Records for this exercise:
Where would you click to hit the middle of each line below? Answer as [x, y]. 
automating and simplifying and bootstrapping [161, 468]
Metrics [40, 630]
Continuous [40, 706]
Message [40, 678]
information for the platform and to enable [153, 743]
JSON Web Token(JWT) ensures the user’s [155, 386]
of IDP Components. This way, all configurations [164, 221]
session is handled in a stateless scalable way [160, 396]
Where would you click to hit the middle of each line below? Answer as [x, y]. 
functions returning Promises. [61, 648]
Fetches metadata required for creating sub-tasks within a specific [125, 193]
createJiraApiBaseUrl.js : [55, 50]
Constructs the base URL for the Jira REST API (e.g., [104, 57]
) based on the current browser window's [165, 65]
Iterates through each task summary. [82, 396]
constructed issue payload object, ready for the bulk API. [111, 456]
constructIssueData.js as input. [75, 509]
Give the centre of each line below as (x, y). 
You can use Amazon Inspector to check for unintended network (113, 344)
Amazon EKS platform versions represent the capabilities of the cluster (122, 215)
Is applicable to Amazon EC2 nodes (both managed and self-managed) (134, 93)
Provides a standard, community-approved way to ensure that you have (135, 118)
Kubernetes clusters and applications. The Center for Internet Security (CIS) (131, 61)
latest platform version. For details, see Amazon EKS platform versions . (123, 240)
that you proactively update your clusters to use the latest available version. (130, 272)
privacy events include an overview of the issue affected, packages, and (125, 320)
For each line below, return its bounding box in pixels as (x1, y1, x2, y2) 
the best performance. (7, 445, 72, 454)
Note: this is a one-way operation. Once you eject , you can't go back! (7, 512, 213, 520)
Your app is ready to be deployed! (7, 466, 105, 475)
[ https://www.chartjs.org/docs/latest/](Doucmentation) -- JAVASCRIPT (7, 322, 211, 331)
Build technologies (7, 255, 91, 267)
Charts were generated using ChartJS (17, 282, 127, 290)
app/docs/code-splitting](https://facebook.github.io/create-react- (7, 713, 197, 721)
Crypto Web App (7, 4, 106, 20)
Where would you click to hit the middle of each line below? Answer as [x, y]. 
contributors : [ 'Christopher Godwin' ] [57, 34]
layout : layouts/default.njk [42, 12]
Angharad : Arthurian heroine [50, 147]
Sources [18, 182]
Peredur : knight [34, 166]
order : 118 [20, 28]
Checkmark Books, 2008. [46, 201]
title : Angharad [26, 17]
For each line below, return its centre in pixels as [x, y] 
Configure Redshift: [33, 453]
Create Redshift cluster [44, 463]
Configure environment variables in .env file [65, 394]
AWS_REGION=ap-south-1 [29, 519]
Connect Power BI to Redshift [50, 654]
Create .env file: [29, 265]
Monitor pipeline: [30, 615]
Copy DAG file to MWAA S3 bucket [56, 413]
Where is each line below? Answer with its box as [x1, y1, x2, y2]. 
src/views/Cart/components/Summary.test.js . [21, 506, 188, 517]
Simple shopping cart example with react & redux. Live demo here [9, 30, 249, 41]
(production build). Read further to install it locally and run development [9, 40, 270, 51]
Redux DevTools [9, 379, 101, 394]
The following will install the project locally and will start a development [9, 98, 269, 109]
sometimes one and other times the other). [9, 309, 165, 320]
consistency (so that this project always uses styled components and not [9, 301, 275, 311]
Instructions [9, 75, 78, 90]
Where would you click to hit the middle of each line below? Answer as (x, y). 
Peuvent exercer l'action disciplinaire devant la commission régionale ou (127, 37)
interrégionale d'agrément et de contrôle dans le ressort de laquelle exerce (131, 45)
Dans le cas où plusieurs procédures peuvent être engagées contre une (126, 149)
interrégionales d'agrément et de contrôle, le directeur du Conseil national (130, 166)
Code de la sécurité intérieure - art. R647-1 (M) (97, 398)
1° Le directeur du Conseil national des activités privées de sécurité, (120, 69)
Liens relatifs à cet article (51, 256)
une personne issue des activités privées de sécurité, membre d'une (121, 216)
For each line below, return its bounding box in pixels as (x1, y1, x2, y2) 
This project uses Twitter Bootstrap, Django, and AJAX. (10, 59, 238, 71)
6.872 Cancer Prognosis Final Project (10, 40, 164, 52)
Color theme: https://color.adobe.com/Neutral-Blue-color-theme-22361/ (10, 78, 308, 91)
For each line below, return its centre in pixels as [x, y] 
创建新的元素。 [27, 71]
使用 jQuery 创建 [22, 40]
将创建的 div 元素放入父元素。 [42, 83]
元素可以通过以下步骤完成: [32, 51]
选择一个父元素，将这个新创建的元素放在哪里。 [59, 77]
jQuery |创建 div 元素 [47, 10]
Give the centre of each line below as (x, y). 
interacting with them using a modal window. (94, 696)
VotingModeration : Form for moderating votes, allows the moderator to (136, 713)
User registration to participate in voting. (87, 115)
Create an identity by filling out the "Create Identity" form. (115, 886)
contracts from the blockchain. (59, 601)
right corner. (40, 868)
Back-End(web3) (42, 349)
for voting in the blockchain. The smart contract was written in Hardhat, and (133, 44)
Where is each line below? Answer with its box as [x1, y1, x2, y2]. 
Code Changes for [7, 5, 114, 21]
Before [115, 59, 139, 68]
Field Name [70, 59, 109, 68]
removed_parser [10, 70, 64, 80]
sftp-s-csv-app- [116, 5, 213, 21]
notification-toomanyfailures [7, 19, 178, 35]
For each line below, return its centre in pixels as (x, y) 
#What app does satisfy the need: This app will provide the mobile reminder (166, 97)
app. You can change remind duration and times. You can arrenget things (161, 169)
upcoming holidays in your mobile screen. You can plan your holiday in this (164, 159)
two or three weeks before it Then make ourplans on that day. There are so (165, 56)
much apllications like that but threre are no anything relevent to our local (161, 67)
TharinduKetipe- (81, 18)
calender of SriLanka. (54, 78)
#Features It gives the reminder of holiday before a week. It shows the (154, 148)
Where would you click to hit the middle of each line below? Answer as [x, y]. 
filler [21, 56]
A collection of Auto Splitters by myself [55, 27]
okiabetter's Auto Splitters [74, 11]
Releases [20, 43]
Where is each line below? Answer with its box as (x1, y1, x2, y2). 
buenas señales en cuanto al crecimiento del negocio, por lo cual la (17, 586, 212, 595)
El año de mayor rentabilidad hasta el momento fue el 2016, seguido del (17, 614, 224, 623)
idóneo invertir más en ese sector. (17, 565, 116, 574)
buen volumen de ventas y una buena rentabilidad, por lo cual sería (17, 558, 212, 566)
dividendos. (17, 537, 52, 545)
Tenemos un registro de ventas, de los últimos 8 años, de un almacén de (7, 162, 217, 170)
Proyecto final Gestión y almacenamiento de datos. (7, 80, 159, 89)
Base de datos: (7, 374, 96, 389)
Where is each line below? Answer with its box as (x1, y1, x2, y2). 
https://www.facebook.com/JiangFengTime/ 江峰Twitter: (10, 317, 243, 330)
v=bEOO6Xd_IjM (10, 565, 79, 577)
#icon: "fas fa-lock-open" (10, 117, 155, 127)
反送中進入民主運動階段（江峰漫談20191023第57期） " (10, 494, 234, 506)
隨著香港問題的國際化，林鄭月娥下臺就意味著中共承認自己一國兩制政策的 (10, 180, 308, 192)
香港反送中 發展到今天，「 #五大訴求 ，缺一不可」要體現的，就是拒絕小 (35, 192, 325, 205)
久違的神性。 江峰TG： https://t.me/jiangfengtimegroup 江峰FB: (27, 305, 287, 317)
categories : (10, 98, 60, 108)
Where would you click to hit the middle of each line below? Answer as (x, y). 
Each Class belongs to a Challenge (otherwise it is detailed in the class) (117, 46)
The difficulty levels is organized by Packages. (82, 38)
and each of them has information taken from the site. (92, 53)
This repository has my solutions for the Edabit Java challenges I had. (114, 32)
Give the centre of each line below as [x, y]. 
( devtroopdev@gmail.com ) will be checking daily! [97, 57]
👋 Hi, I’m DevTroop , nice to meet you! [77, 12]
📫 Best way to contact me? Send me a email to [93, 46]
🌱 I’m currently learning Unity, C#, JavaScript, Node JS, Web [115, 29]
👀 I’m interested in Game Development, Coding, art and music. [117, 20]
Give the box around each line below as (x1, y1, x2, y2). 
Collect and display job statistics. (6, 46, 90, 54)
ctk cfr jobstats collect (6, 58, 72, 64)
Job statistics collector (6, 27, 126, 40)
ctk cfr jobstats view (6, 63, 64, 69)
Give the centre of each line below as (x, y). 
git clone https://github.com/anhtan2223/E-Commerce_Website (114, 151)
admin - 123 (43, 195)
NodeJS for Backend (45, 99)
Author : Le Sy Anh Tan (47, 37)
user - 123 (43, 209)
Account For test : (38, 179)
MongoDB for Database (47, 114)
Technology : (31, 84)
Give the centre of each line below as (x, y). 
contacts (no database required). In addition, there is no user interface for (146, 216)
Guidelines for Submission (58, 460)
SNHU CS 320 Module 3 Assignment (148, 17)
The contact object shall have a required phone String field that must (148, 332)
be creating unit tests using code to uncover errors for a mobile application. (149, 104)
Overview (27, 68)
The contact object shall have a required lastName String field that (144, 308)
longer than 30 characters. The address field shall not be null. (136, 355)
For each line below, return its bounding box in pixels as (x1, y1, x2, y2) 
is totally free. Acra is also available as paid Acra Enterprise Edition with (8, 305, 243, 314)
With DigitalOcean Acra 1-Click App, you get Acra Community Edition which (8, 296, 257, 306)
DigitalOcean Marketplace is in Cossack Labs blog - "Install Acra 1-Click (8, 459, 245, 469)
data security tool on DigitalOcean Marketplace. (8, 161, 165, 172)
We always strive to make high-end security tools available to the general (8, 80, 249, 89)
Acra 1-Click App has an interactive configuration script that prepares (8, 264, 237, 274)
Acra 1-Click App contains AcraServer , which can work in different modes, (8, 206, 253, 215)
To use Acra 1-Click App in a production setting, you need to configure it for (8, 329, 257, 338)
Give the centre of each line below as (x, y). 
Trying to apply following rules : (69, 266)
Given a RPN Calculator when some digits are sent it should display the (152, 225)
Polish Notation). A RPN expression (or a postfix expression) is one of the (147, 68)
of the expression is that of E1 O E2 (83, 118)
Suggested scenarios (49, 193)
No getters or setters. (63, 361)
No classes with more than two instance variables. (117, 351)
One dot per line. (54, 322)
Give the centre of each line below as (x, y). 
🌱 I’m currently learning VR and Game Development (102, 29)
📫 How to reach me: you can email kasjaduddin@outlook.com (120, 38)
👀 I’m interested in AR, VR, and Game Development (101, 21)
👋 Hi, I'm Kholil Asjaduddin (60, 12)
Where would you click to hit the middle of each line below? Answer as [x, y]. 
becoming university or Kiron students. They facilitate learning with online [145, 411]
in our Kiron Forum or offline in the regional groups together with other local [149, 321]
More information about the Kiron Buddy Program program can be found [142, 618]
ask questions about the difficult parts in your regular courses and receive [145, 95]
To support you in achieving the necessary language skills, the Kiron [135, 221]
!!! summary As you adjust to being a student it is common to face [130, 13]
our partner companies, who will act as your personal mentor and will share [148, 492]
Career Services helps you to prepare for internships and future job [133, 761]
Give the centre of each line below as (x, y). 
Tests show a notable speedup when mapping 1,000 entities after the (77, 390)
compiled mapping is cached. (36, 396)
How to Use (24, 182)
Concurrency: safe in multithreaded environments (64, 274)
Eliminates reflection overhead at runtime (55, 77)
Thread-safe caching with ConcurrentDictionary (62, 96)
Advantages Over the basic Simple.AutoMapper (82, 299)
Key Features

What you have to do: The output should be exactly the lines above from the line containing "dividendos. (17, 537, 52, 545)" to the line containing "v=bEOO6Xd_IjM (10, 565, 79, 577)", inclusive, with no other lines.

Reply to the exercise:
dividendos. (17, 537, 52, 545)
Tenemos un registro de ventas, de los últimos 8 años, de un almacén de (7, 162, 217, 170)
Proyecto final Gestión y almacenamiento de datos. (7, 80, 159, 89)
Base de datos: (7, 374, 96, 389)
Where is each line below? Answer with its box as (x1, y1, x2, y2). 
https://www.facebook.com/JiangFengTime/ 江峰Twitter: (10, 317, 243, 330)
v=bEOO6Xd_IjM (10, 565, 79, 577)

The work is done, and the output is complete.